Despite limited areas of bipartisan agreement, most banking issues remain politically divisive.
For instance, Brown, a possible chairman of the banking committee, has scrutinized consumer products such as payday loans. Senators Richard Shelby and Mike Crapo, potential leaders if Republicans take over, are critical of the new agency that oversees those products.
Neither side can make headway on pet issues single-handedly. "The Republicans can't get anything done in the Senate without some Democrat support," said Mark Calabria, a former Shelby staffer who is now at the libertarian Cato Institute.
There is also concern that the House and Senate have struggled to cooperate even on issues they agree on, such as the Collins bill. "That doesn't bode well for larger, more complex issues," Brown said.
House Financial Services Committee Chairman Jeb Hensarling wants to ease the Collins amendment, and could still do that before the midterm elections. But he might attach it to other Dodd-Frank legislation that Democrats would not support, congressional staffers said.

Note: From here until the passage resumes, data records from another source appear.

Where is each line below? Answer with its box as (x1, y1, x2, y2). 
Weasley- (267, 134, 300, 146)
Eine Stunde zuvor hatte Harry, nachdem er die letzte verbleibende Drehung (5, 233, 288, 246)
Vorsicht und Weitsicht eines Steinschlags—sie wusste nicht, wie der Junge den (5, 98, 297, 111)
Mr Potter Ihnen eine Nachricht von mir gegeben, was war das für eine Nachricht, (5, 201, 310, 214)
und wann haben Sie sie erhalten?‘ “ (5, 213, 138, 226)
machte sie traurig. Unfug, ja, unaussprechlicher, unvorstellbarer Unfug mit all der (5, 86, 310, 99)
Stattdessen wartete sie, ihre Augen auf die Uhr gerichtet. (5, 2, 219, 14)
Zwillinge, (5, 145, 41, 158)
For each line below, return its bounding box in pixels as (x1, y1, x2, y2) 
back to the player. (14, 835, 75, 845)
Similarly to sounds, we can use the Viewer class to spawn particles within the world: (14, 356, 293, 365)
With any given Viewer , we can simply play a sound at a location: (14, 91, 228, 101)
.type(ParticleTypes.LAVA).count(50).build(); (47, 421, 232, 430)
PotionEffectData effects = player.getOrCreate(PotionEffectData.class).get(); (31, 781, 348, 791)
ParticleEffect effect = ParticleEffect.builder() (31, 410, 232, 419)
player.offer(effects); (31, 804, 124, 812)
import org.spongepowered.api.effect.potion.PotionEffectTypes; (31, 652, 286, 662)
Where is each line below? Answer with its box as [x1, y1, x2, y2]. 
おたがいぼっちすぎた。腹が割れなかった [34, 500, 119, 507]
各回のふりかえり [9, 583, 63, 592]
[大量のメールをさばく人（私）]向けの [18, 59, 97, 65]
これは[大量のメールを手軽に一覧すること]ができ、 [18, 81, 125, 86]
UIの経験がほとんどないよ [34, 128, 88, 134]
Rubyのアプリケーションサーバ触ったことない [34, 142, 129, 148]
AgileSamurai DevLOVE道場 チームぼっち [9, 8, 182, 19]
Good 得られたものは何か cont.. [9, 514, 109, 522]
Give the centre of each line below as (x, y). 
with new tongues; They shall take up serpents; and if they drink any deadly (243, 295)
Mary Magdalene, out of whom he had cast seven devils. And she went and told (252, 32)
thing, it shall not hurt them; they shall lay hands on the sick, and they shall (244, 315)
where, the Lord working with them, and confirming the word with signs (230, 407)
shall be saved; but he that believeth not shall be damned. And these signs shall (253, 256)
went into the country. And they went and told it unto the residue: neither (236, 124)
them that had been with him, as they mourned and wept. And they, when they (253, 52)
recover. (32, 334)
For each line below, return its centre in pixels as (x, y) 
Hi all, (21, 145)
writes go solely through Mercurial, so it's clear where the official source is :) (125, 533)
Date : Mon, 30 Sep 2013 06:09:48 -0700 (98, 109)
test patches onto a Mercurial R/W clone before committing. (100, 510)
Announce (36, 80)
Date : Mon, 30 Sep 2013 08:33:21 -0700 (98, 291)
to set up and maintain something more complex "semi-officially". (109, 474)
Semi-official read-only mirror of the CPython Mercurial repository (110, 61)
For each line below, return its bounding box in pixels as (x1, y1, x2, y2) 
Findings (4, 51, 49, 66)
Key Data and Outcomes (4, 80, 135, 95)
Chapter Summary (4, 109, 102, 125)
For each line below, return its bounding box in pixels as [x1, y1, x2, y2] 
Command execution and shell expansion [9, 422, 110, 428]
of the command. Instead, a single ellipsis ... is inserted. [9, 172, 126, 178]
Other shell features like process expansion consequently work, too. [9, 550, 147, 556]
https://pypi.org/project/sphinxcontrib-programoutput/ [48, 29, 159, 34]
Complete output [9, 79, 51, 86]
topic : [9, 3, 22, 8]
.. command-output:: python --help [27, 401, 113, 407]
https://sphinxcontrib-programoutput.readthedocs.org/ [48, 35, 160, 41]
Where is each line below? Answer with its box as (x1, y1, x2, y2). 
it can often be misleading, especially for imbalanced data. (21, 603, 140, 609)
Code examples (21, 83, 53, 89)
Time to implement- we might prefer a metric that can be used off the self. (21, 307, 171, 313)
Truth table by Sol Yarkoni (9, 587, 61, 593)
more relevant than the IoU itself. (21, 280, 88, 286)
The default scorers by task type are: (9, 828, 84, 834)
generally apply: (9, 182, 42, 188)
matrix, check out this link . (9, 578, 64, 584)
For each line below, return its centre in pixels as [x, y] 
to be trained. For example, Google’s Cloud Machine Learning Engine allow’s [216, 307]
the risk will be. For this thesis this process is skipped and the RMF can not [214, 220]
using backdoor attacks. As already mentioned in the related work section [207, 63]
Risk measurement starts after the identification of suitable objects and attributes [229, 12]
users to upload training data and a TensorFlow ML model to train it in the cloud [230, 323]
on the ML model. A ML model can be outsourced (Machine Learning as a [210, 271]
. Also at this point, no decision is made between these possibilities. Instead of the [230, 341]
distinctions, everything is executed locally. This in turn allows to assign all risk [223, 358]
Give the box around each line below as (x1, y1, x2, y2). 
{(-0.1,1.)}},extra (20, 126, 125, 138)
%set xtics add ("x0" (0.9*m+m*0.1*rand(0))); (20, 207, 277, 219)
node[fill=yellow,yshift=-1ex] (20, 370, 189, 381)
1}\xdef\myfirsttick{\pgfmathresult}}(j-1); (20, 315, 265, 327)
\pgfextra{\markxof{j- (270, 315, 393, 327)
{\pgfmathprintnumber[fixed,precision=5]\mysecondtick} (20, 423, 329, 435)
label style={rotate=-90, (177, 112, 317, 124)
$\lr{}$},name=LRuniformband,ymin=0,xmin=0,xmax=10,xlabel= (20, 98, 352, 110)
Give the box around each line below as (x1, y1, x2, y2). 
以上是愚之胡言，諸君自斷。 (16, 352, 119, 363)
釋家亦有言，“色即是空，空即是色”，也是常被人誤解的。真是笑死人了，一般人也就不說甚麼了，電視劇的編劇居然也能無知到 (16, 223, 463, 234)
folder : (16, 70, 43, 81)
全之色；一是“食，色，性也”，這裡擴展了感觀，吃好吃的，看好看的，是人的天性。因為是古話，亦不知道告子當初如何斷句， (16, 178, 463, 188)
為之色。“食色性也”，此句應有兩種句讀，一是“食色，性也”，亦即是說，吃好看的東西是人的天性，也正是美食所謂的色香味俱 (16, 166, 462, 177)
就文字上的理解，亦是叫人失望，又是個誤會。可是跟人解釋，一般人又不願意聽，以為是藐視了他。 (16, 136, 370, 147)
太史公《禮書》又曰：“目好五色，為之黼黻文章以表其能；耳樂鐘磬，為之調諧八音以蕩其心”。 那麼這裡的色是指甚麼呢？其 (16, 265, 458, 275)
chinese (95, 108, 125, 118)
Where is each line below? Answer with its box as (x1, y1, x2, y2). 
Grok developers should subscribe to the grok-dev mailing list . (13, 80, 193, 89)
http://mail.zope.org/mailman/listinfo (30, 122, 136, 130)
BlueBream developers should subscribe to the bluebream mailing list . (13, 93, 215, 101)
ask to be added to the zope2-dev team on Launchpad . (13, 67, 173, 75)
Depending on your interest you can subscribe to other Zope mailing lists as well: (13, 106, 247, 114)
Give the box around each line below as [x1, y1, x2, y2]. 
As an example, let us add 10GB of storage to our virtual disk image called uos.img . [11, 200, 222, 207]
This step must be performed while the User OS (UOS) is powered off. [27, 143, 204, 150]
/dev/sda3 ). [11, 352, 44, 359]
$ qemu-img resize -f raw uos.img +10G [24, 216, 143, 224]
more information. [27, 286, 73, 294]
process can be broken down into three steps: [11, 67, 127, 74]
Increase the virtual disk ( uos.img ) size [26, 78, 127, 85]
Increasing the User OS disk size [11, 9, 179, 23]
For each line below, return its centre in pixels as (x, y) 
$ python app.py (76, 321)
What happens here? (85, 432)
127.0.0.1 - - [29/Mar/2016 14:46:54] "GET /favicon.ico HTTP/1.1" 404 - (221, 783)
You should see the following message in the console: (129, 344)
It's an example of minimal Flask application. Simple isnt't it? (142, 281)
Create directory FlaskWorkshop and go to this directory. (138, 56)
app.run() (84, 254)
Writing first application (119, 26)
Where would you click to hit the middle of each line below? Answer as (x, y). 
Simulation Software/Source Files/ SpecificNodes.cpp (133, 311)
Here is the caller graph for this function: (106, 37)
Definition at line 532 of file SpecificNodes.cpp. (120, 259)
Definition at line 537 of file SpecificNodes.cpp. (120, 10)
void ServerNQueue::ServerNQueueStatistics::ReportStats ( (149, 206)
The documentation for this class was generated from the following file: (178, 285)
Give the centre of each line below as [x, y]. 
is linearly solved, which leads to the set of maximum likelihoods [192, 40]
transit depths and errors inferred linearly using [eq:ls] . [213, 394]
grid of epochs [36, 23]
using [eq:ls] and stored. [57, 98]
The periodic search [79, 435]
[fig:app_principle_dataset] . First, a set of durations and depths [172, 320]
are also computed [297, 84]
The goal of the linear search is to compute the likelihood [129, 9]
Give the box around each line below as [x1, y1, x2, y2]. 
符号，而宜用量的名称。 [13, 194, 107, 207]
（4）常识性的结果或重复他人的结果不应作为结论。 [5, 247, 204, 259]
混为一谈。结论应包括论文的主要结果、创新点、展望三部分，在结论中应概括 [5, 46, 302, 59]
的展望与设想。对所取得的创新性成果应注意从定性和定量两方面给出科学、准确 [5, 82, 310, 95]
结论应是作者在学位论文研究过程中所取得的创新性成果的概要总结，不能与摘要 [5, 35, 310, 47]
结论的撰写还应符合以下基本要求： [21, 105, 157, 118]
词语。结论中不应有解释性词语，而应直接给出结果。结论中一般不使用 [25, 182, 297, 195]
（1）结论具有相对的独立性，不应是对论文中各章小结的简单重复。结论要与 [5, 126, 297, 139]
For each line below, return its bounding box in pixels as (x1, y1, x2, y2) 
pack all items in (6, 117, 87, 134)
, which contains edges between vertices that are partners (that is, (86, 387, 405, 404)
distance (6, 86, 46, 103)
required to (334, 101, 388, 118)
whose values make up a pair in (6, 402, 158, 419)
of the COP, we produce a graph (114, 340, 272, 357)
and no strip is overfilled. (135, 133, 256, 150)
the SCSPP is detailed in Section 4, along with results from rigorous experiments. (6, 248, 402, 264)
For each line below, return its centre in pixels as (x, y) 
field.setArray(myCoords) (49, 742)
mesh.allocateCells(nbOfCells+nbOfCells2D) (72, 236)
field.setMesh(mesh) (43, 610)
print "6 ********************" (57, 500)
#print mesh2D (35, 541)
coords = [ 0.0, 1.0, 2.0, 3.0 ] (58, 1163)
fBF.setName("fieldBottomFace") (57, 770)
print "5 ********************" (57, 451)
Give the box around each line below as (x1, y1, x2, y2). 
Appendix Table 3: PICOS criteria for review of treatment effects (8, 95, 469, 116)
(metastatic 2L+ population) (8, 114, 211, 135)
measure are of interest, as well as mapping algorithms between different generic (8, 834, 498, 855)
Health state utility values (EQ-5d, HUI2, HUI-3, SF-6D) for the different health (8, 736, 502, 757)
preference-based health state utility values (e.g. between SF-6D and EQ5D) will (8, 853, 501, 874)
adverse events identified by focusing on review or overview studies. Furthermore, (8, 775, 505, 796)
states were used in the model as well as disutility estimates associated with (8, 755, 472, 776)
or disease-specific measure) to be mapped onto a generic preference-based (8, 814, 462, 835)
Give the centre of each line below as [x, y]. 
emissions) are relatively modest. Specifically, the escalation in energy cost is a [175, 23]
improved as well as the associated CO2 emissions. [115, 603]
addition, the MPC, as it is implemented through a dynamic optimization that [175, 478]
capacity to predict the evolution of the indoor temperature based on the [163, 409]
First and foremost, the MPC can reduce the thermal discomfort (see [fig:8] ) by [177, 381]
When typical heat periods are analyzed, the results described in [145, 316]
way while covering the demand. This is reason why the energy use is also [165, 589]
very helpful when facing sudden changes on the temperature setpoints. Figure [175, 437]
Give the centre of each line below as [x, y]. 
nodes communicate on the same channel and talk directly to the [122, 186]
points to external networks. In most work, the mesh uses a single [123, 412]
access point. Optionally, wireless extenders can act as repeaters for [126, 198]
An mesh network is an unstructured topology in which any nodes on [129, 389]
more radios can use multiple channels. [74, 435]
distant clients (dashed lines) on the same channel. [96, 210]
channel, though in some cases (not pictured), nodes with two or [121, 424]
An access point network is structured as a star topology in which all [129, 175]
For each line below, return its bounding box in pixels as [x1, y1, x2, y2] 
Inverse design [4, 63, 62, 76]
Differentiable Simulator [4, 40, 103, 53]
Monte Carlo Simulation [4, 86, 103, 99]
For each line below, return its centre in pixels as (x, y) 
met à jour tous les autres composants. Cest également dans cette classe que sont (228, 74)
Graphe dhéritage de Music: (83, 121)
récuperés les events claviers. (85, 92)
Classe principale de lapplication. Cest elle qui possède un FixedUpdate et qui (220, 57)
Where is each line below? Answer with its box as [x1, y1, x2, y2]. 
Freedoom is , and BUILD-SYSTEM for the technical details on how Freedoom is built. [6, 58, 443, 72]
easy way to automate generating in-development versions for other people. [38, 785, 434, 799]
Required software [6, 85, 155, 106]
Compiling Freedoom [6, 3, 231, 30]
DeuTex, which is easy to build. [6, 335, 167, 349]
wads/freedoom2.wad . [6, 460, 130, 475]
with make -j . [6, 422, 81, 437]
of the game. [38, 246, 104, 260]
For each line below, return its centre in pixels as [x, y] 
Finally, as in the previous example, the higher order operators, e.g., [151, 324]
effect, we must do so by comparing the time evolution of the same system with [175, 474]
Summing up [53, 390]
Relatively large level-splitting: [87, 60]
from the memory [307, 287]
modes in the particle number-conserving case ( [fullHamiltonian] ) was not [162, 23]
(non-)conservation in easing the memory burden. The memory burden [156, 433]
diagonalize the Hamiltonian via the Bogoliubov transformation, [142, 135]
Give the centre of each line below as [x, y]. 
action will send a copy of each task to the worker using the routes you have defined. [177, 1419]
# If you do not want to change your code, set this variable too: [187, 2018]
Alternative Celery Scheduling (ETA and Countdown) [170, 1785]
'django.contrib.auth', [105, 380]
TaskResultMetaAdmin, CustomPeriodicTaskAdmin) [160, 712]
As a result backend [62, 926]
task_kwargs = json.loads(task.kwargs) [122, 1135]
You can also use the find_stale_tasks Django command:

"When we have tried to forge compromises with the chairman, he has insisted on undermining financial stability and consumer protection by providing carve-outs for large banks," Maxine Waters, the top Democrat on the committee, said in a statement to Reuters.
Hensarling has blamed the Senate, where he has said "good ideas go to languish and fail," for not taking up other relief bills. A committee staffer said the House had passed numerous bipartisan financial bills that the Senate has not taken up, including to exempt small banks from some Fed and consumer bureau rules.